*** Data for this task Section Begins ***
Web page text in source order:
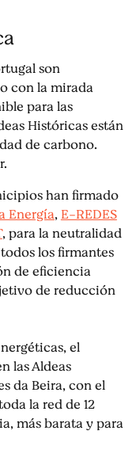
son
con la mirada
para las
Históricas están
de carbono.
han firmado
Energía,E-REDES
, para la neutralidad
los firmantes
de eficiencia
de reducción
el
las Aldeas
da Beira, con el
la red de 12
más barata y para
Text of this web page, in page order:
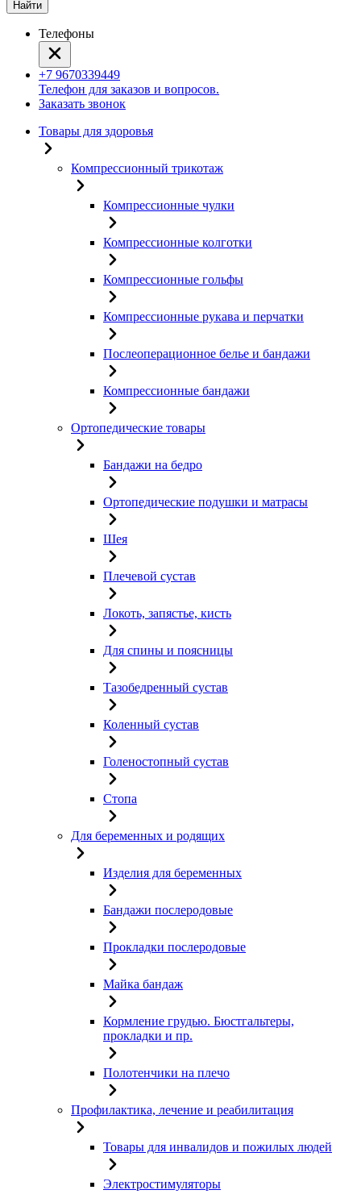
Найти
Телефоны
+7 9670339449
Телефон для заказов и вопросов.
Заказать звонок
Товары для здоровья
Компрессионный трикотаж
Компрессионные чулки
Компрессионные колготки
Компрессионные гольфы
Компрессионные рукава и перчатки
Послеоперационное белье и бандажи
Компрессионные бандажи
Ортопедические товары
Бандажи на бедро
Ортопедические подушки и матрасы
Шея
Плечевой сустав
Локоть, запястье, кисть
Для спины и поясницы
Тазобедренный сустав
Коленный сустав
Голеностопный сустав
Стопа
Для беременных и родящих
Изделия для беременных
Бандажи послеродовые
Прокладки послеродовые
Майка бандаж
Кормление грудью. Бюстгальтеры,
прокладки и пр.
Полотенчики на плечо
Профилактика, лечение и реабилитация
Товары для инвалидов и пожилых людей
Электростимуляторы
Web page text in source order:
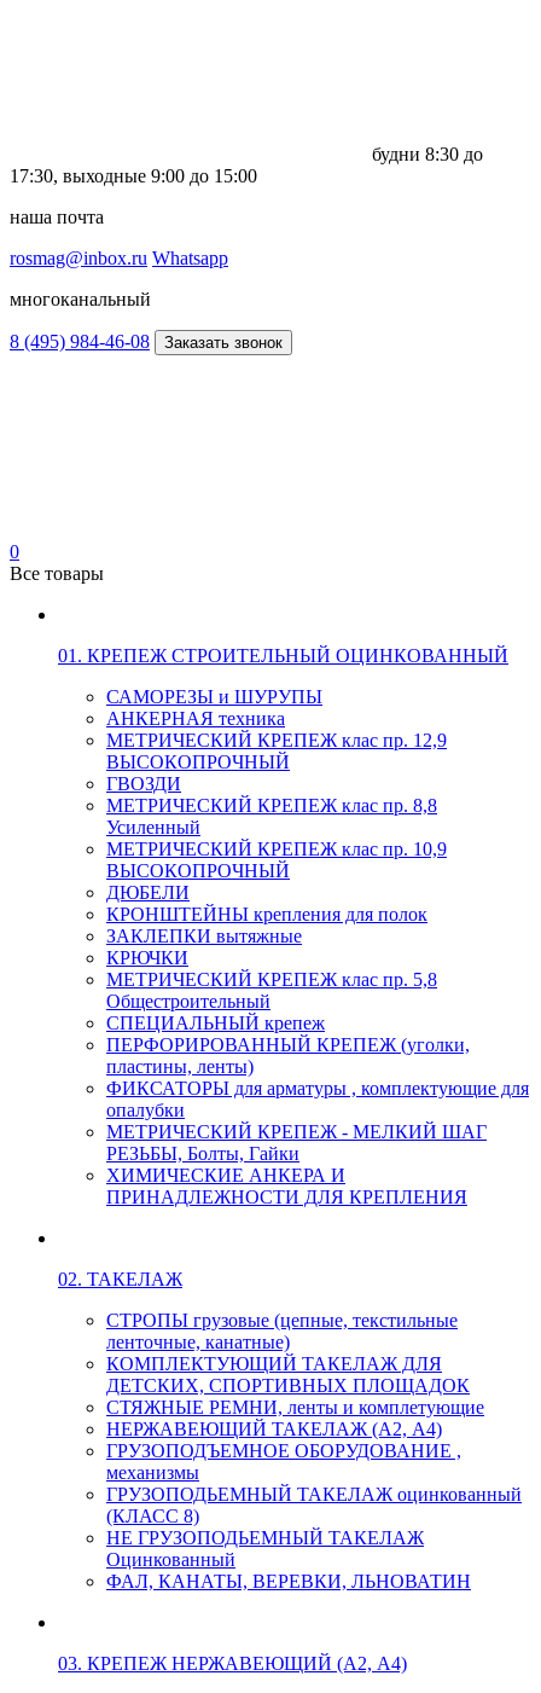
*** Data for this task Section Ends ***
# Exercise aim:
Some of the data mentions "Ортопедические". Copy every line where it does.

# Task output:
Ортопедические товары
Ортопедические подушки и матрасы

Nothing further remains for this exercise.